Your objective: Would you retype, word for word, only the lines from the one holding "Customer Service" through the final line of the entries below, without the pictures?

[[ Supplied material open ]]

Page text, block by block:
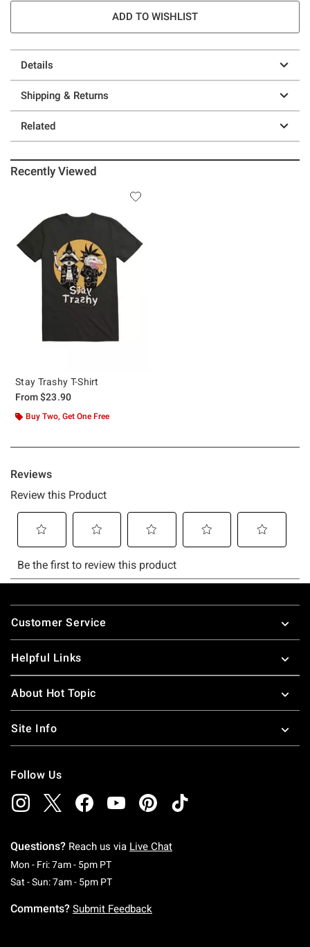
ADD TO WISHLIST
Details
Shipping & Returns
Related
Recently Viewed
Stay Trashy T-Shirt
From$23.90
Buy Two, Get One Free
Footer
Customer Service
Helpful Links
About Hot Topic
Site Info
Follow Us
Questions? Reach us via Live Chat
Mon - Fri: 7am - 5pm PTMonday To Friday: 7 AM To 5 PM Pacific Time
Sat - Sun: 7am - 5pm PTSaturday To Sunday: 7 AM To 5 PM Pacific
Comments? Submit Feedback
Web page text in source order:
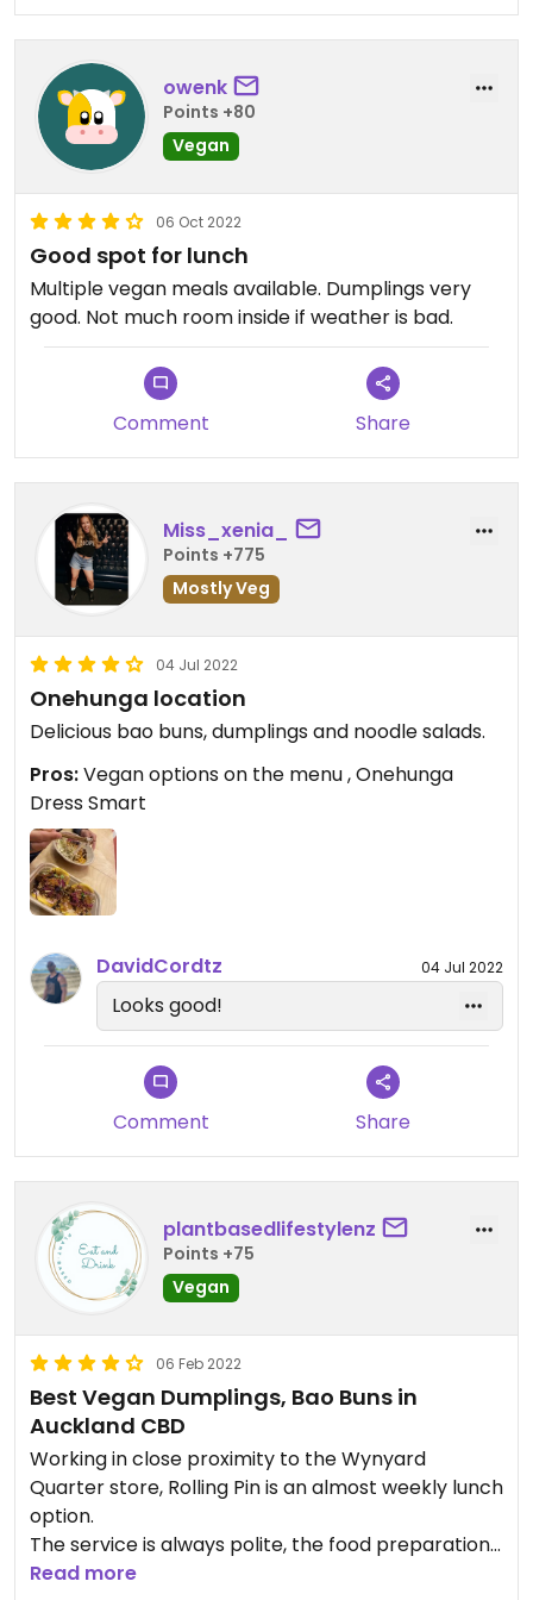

[[ Supplied material closed ]]

Answer space:
Customer Service
Helpful Links
About Hot Topic
Site Info
Follow Us
Questions? Reach us via Live Chat
Mon - Fri: 7am - 5pm PTMonday To Friday: 7 AM To 5 PM Pacific Time
Sat - Sun: 7am - 5pm PTSaturday To Sunday: 7 AM To 5 PM Pacific
Comments? Submit Feedback
Web page text in source order:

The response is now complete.